* [The input]
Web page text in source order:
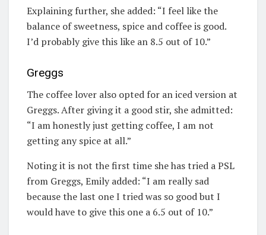
Explaining further, she added: “I feel like the
balance of sweetness, spice and coffee is good.
I’d probably give this like an 8.5 out of 10.”
Greggs
The coffee lover also opted for an iced version at
Greggs. After giving it a good stir, she admitted:
“I am honestly just getting coffee, I am not
getting any spice at all.”
Noting it is not the first time she has tried a PSL
from Greggs, Emily added: “I am really sad
because the last one I tried was so good but I
would have to give this one a 6.5 out of 10.”

* [Exercise directions]
Extract all lines from the material above that include the word "coffee".

* [Your response]
balance of sweetness, spice and coffee is good.
The coffee lover also opted for an iced version at
“I am honestly just getting coffee, I am not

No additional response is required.